Глаза Пак Минхо сузились на долю секунды. Искра удивления, смешанного с интересом, мелькнула в их глубине. Он явно не ожидал такого ответа. Он ожидал страха, злобы, может быть, грубой истерики. Но не холодной, зеркальной угрозы.

Уголки его губ дрогнули, почти формируя улыбку.

– Разгребать – грязное занятие, прокурор Ким. Можно испачкаться. А иногда... можно наткнуться на что–то такое, что лучше бы и не трогать. Что–то ядовитое.

– Я уже испачкан, – Джихо посмотрел на свои руки, хотя на них не было ни пятнышка. – И яда я уже хлебнул сполна. Хотите, поделюсь?

Они смотрели друг другу в глаза, и между ними пробежала токсичная, опасная искра взаимного узнавания. Два абсолютных противника, лишённых сомнений и жалости. Один – защищающий крепость. Другой – штурмующий её без надежды на победу, просто потому, что иного пути у него не осталось.

Минхо первым нарушил этот напряженный контакт. Он легко, почти небрежно поставил свой нетронутый бокал на подоконник.

– Было приятно поговорить с мыслящим человеком. В наше время это редкость. Надеюсь, вы примете верное решение. Ради себя самого.
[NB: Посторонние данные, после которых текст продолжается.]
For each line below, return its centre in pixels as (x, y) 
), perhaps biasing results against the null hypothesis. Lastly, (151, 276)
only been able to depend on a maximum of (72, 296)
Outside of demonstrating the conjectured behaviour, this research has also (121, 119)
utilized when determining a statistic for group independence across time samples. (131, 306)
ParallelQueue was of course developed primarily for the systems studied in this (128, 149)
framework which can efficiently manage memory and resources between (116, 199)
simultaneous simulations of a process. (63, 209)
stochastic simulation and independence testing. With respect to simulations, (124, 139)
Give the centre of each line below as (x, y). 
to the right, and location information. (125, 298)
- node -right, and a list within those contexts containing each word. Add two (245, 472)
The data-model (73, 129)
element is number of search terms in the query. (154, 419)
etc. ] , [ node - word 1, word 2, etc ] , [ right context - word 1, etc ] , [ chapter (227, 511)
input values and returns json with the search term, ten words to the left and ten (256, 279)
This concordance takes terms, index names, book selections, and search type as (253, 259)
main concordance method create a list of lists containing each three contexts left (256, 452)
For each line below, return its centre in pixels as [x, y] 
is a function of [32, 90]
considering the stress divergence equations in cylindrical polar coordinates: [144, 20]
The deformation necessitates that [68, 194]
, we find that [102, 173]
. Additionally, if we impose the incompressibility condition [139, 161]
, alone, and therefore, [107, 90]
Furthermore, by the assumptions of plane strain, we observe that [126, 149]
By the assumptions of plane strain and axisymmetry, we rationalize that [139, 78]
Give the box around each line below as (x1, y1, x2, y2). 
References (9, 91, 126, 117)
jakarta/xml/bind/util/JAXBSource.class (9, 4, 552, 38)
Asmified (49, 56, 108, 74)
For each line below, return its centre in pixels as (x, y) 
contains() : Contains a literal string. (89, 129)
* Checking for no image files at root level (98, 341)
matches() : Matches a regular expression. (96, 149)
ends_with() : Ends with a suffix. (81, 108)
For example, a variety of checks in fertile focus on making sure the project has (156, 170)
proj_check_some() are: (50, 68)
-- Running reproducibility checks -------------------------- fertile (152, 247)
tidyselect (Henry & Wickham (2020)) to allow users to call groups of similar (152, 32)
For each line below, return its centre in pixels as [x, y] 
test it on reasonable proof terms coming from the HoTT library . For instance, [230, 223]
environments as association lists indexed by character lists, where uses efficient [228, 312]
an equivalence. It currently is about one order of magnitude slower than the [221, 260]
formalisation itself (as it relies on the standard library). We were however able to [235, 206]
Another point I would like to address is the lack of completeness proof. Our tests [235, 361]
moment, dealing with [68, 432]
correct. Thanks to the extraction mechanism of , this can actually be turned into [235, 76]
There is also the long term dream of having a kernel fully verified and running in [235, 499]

Он кивнул, развернулся и пошёл прочь, так же бесшумно, как и появился, оставив после себя лишь лёгкий шлейф дорогого парфюма: древесного, холодного, без единой тёплой ноты.

После ухода Минхо приём будто выцвел, потерял свои и так скупые краски. Гул голосов стал раздражающим, лица – кукольными и пустыми. Джихо чувствовал себя оголённым нервом, выставленным на всеобщее обозрение. Он видел, как Чан Сынхван, стоя вдалеке в кругу важных персон, бросил на него быстрый, оценивающий взгляд. Он видел, как другие гости теперь смотрят на него с новым, подспудным любопытством. Джихо вдруг понял, что его только что пометили. Публично. Встреча с Минхо была спектаклем, разыгранным для своей аудитории. Послание было ясно: «Он у нас на прицеле. Мы его контролируем. Не вмешивайтесь».

Джихо повернулся к окну. Ночной Сеул пылал внизу миллионами огней. Город–крепость. Город–тюрьма. Каждый небоскрёб казался ему башней, из–за бойниц которой за ним следят. Он чувствовал себя мухой, приклеенной к огромной, сложной паутине, в центре которой сидел настоящий паук по имени Пак Минхо. Руки, зажатые в карманах, сжались в кулаки. Не от ярости. От холода. Ледяной холод Минхо был заразителен. Он проникал внутрь, вымораживая последние остатки человеческих эмоций, оставляя только одно – непоколебимую решимость.

Джихо отодвинулся от окна и пошёл к выходу, не оглядываясь. Его спину прожигали десятки взглядов, но он на них не реагировал. Из всех голосов, он теперь слышал только один. Джихо был уверен, что Пак Минхо следил за ним где–то из глубины зала, уже планируя их следующую встречу.